L'ancien président péruvien Alan Garcia mis en cause dans l'affaire Odebrecht
Mis en cause dans l’affaire de corruption Odebrecht, l’ancien président péruvien Alan García s’est suicidé.

En quatre jours d’interrogatoire à Curitiba (Brésil), l’ancien dirigeant d’Odebrecht au Pérou, Jorge Barata, a fourni des informations essentielles à l’équipe de procureurs en charge des poursuites dans l’affaire Odebrecht. L’ancien directeur a confirmé que la société avait alloué des fonds illégaux aux campagnes électorales de quatre ex-présidents péruviens. Toledo, Humala, García et Kuczynski sont sur le banc des accusés. Ces révélations font suite au suicide de l’ancien président Alan García (1985-1990, 2006-2011).

Les “routes de l’argent” dévoilées

Barata a communiqué aux procureurs les « routes de l’argent » que la société brésilienne a distribuées aux responsables politiques. Il a également confirmé qu’il exploitait un « club de la construction » qui versait des pots-de-vin aux fonctionnaires du Ministère des Transports et des Communications pour obtenir la concession de plusieurs ouvrages publics. De plus, d’autres sociétés péruviennes et brésiliennes auraient intégré ce « club ».

L’interrogatoire de M. Barata intervient dans le cadre d’un accord de coopération entre la justice péruvienne et l’entreprise brésilienne. Odebrecht est accusé d’avoir versé au moins 29 millions de dollars de pots-de-vin au Pérou entre 2005 et 2014. La société devra payer 182 millions de dollars au Pérou au titre de réparations civiles. Ce montant a été calculé sur la base des quatre projets de travaux publics que l’entreprise brésilienne a obtenus.

A propos d’Alan García, Barata a affirmé que l’ex-président savait que le constructeur avait versé des pots-de-vin. Alan García est accusé de trafic d’influence dans le traitement des travaux de la ligne 1 du métro de Lima. Des accusations de blanchiment d’argent et de collusion ont également été ajoutées à l’enquête. Barata a révélé que plusieurs proches collaborateurs de l’ancien président avaient reçu des pots-de-vin de la part d’Odebrecht. L’ancien secrétaire de la présidence Luis Nava aurait ainsi reçu plus de quatre millions de dollars de la comptabilité parallèle de l’entreprise de construction.

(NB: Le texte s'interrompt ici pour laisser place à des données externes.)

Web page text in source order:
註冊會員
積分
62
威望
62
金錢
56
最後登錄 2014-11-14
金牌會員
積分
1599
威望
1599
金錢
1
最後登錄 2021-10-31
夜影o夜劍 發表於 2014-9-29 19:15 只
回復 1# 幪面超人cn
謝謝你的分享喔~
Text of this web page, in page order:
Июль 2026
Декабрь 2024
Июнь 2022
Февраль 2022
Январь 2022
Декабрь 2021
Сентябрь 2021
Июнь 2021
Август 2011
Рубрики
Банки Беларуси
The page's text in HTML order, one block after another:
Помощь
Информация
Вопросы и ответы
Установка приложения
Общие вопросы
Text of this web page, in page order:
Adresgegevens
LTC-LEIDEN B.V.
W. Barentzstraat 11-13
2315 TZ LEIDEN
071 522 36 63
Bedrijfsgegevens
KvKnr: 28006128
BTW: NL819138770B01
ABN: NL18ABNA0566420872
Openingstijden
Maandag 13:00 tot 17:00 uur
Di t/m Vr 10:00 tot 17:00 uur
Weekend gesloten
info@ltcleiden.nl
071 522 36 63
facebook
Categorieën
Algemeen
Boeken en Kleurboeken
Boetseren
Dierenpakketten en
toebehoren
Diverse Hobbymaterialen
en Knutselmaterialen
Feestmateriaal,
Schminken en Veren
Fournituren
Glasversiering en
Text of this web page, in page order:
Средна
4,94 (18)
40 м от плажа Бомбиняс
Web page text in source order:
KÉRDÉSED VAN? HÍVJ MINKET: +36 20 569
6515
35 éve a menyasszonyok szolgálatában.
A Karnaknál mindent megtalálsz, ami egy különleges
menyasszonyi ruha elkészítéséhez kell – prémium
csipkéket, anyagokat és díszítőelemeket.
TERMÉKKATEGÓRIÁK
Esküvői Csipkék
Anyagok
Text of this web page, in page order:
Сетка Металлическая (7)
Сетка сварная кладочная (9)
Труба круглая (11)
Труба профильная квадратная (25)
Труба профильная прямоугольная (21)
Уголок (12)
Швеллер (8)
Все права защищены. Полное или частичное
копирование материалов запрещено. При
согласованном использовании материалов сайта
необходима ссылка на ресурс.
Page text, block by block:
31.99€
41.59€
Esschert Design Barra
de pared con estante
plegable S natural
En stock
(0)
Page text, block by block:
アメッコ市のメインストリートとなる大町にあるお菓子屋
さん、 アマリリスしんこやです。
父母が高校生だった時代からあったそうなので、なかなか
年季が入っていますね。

Quatre présidents impliqués

Au Pérou, tous les chefs d’État ayant gouverné le pays entre 2001 et 2018 sont inquiétés par la justice. Alejandro Toledo (2001-2006) est accusé de trafic d’influence et de blanchiment d’argent. Il aurait également touché 20 millions de dollars pour la construction de la route interocéanique reliant le Pacifique à l’Atlantique. Sous le coup d’un mandat d’arrêt depuis 2017, il a fui aux États-Unis.

Ollanta Humala, au pouvoir de 2011 à 2016, vient de passer neuf mois en détention provisoire. Il aurait reçu 2,8 millions de dollars de la part d’Odebrecht pour le financement de sa campagne électorale de 2011. Quant à Pedro Pablo Kuczynski (2016-2018), il est le premier président en exercice à démissionner à cause de ses liens avec Odebrecht. La société affirme avoir versé 5 millions de dollars à des entreprises de conseil directement liées au chef de l’État. La justice péruvienne a récemment prolongé pour 36 mois la détention provisoire de l’ex-président.

Crise politique au Pérou

Si les scandales n’ont que peu impacté l’économie péruvienne, la défiance envers le pouvoir est très élevée. Les péruviens ont voté à une large majorité en faveur du référendum lancé par le nouveau président Martín Vizcarra. Ce dernier a lancé une croisade contre la corruption et désire réformer les institutions. Il a cependant lui-même été accusé d’avoir entretenu des liens avec Odebrecht.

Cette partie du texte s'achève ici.